• **EXERCISE GOAL**: What lines of the data below hold the string "have"? Copy each one out.

• **TASK INPUTS**:
————————

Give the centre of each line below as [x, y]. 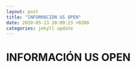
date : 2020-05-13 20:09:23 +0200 [48, 23]
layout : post [22, 12]
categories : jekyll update [40, 28]
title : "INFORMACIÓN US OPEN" [44, 17]
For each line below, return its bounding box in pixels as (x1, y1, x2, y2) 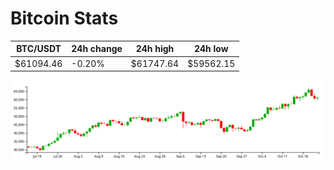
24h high (135, 43, 175, 55)
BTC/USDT (16, 43, 62, 55)
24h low (193, 43, 229, 55)
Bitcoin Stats (10, 7, 119, 30)
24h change (71, 43, 123, 55)
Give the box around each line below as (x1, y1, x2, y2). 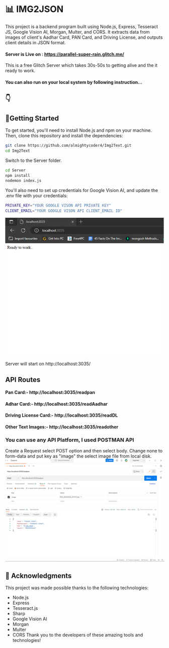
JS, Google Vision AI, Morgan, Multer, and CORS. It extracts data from (5, 29, 150, 35)
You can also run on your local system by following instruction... (5, 79, 142, 85)
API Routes (5, 375, 41, 384)
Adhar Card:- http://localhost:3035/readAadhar (5, 401, 108, 407)
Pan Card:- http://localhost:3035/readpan (5, 390, 96, 396)
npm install (5, 173, 30, 178)
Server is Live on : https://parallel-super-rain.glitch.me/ (5, 51, 124, 57)
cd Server (5, 167, 26, 173)
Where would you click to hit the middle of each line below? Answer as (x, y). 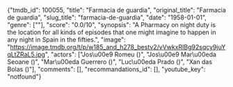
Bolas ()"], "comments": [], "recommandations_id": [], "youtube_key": (106, 69)
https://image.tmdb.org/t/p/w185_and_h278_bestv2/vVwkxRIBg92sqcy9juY (118, 47)
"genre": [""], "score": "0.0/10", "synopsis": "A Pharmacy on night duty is (112, 25)
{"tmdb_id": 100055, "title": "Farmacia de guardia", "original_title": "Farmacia (116, 10)
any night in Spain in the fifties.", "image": (67, 40)
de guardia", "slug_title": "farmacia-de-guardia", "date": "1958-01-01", (107, 17)
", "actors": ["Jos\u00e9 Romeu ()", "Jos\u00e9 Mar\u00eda (131, 54)
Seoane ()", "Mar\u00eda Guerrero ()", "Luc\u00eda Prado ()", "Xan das (110, 62)
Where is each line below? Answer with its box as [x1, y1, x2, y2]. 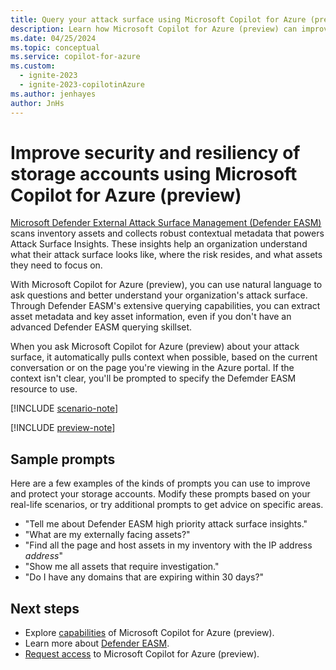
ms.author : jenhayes [10, 89, 97, 99]
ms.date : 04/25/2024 [10, 33, 97, 43]
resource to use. [10, 383, 78, 395]
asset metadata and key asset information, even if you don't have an [10, 311, 292, 323]
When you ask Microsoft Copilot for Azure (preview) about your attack [10, 341, 300, 353]
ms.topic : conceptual [10, 42, 101, 53]
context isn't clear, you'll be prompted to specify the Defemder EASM [10, 372, 297, 385]
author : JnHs [10, 98, 65, 108]
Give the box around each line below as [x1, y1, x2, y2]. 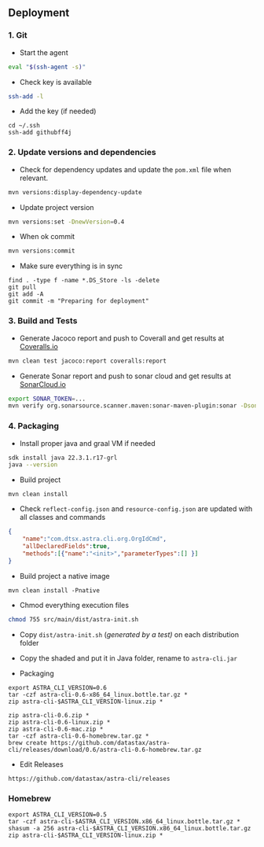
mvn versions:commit [8, 247, 76, 255]
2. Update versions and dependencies [8, 147, 156, 158]
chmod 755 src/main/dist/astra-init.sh [8, 615, 139, 624]
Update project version [19, 202, 94, 212]
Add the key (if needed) [19, 106, 97, 116]
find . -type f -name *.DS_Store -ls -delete [8, 277, 159, 285]
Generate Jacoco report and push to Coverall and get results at [19, 333, 225, 343]
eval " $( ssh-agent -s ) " [8, 63, 86, 71]
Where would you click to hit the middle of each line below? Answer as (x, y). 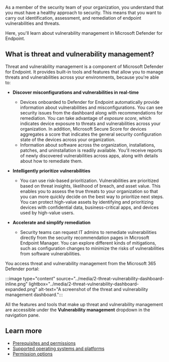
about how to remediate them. (51, 161)
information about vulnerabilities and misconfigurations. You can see (91, 107)
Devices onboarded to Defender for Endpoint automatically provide (90, 102)
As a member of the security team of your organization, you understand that (84, 7)
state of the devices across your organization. (68, 139)
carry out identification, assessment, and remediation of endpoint (73, 18)
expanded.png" (21, 289)
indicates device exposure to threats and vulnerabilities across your (90, 124)
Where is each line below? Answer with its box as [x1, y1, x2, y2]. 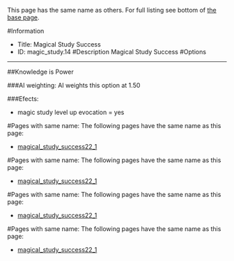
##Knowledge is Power [7, 68, 75, 76]
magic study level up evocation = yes [17, 108, 125, 116]
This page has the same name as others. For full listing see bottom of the [7, 6, 217, 14]
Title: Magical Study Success [17, 40, 101, 48]
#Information [7, 27, 45, 35]
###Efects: [7, 95, 39, 103]
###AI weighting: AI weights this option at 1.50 [7, 81, 141, 89]
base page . [7, 13, 40, 22]
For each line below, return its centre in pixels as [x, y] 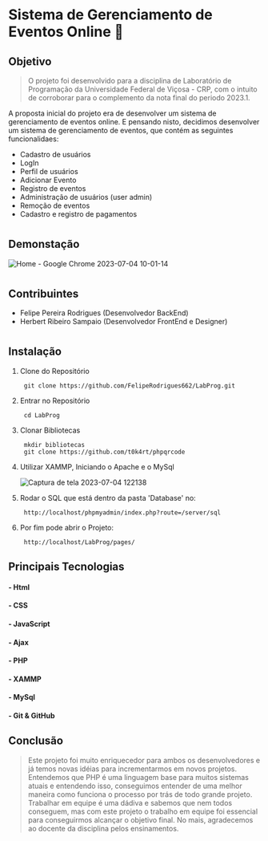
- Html [19, 587]
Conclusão [36, 741]
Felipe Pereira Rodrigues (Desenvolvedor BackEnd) [104, 313]
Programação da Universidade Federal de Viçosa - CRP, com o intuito [142, 89]
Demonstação [44, 244]
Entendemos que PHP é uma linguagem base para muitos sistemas [138, 777]
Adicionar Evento [48, 180]
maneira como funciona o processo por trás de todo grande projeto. [140, 794]
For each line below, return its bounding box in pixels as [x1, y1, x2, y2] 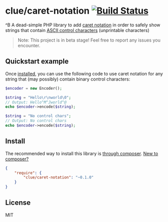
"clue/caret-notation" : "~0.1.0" [23, 175, 94, 180]
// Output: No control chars [5, 118, 67, 124]
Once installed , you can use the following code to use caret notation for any [5, 70, 163, 77]
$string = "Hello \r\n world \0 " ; [5, 95, 71, 100]
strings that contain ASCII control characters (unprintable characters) [5, 27, 150, 33]
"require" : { [14, 170, 42, 175]
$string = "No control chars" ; [5, 114, 71, 119]
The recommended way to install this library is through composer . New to [5, 150, 158, 157]
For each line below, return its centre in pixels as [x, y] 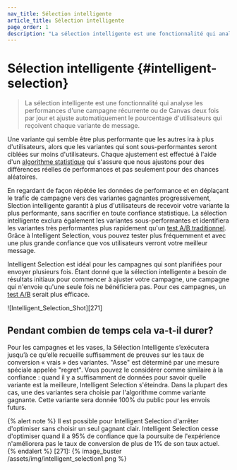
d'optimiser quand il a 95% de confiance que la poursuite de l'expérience [114, 436]
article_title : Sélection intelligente [66, 20]
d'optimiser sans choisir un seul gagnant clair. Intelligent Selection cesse [113, 429]
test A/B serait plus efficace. [49, 295]
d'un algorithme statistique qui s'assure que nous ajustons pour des [106, 162]
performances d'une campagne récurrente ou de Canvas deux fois [122, 111]
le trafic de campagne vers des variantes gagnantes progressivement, [109, 198]
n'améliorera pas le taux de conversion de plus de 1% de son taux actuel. [114, 443]
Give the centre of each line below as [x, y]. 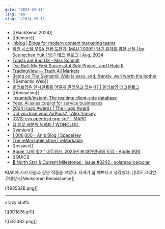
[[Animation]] [26, 93]
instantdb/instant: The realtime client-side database [64, 98]
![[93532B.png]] [21, 188]
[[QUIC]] [21, 157]
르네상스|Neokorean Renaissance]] [40, 178]
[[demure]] [23, 38]
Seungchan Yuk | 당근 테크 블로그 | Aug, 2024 [58, 55]
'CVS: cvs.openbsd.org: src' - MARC [49, 119]
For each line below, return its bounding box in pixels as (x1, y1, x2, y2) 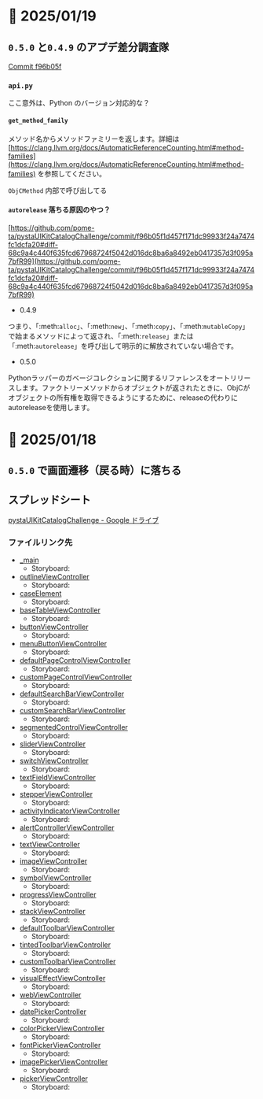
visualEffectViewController (19, 974, 106, 983)
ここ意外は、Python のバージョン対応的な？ (8, 98, 151, 108)
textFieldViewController (19, 773, 96, 783)
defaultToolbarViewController (19, 923, 115, 933)
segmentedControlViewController (19, 723, 128, 732)
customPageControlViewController (19, 672, 132, 682)
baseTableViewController (19, 605, 100, 615)
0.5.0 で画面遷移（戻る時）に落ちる (8, 464, 182, 477)
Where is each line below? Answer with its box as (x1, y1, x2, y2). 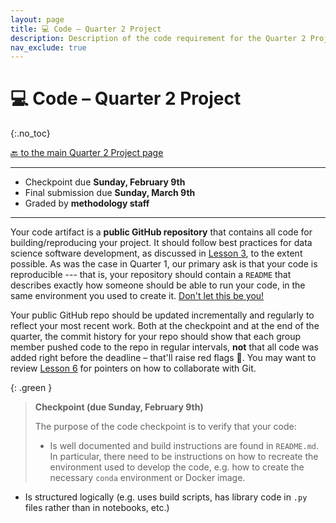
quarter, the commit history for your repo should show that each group (10, 331, 302, 343)
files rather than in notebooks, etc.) (24, 502, 170, 514)
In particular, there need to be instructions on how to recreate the (49, 451, 319, 463)
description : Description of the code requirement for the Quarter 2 (10, 33, 307, 43)
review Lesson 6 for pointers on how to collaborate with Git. (10, 362, 257, 375)
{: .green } (10, 382, 53, 394)
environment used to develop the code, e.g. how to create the (49, 461, 305, 473)
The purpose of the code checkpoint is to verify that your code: (34, 421, 297, 433)
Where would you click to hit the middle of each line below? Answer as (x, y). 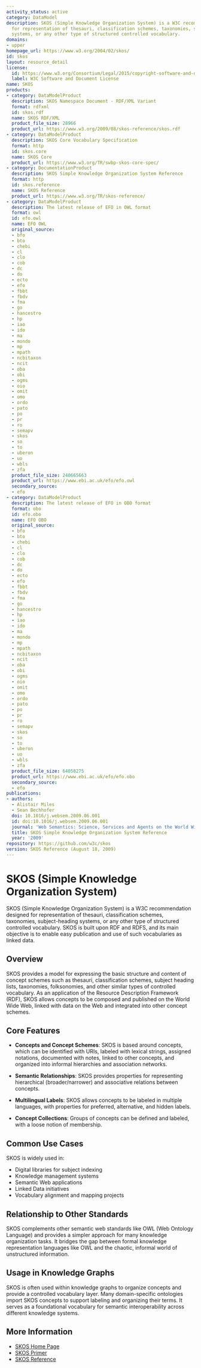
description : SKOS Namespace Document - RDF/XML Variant (84, 101)
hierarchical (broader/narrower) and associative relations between (96, 1082)
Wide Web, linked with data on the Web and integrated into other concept (97, 1005)
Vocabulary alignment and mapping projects (69, 1195)
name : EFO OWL (29, 224)
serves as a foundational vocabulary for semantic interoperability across (95, 1306)
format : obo (27, 509)
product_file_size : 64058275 (48, 771)
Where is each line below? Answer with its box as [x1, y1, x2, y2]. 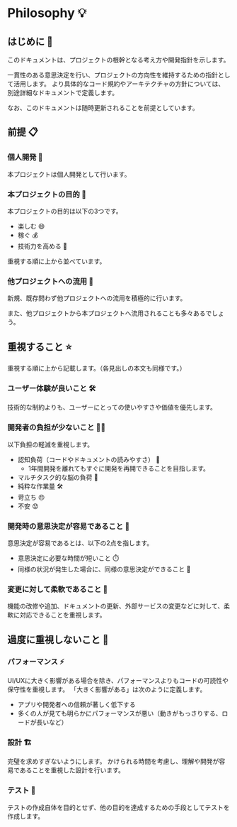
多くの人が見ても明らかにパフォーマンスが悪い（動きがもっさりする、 [17, 708, 222, 718]
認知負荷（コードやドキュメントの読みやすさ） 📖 [17, 455, 161, 464]
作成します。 [7, 811, 45, 821]
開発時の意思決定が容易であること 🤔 [7, 521, 130, 531]
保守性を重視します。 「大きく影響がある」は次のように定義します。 [7, 685, 207, 694]
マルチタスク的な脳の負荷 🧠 [17, 473, 98, 481]
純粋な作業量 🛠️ [17, 481, 64, 491]
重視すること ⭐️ [7, 341, 72, 353]
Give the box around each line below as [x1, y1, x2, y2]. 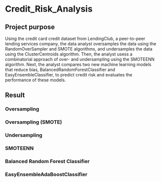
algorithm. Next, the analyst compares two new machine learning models [5, 62, 152, 67]
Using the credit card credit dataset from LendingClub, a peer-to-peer [5, 36, 145, 41]
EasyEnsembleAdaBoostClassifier [5, 171, 88, 178]
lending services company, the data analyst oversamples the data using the [5, 41, 157, 47]
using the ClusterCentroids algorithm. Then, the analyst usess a [5, 51, 133, 57]
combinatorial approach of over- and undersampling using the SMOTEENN [5, 56, 155, 62]
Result [5, 91, 25, 99]
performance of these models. [5, 77, 66, 83]
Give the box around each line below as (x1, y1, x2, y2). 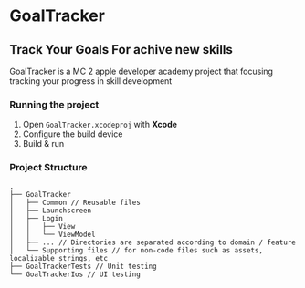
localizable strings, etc (9, 253, 108, 262)
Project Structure (9, 161, 88, 174)
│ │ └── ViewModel (9, 230, 96, 239)
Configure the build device (22, 129, 123, 139)
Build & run (22, 139, 65, 149)
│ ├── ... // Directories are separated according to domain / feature (9, 238, 297, 247)
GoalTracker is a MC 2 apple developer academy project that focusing (9, 66, 274, 77)
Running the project (9, 98, 100, 110)
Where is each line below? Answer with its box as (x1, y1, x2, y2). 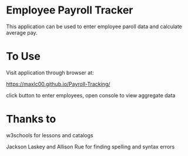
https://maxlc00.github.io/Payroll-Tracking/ (6, 80, 110, 87)
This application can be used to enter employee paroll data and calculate (6, 23, 182, 30)
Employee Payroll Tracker (6, 4, 133, 17)
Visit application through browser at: (6, 69, 94, 76)
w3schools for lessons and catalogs (6, 131, 93, 138)
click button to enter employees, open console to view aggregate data (6, 91, 176, 99)
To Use (6, 50, 41, 63)
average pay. (6, 29, 38, 36)
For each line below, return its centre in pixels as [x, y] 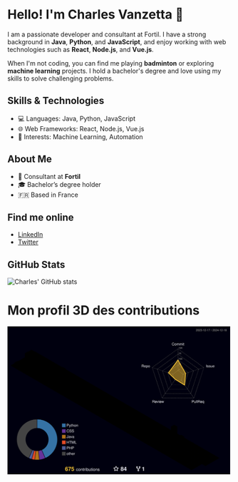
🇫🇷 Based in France [48, 195]
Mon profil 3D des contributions [104, 311]
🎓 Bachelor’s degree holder [59, 184]
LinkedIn [30, 235]
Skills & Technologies [56, 101]
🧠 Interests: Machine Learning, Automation [81, 137]
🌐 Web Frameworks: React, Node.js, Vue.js [81, 128]
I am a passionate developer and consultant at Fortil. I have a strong [107, 34]

————————

• **RESPONSE**:
asset metadata and key asset information, even if you don't have an [10, 311, 292, 323]
I am a passionate developer and consultant at Fortil. I have a strong [107, 34]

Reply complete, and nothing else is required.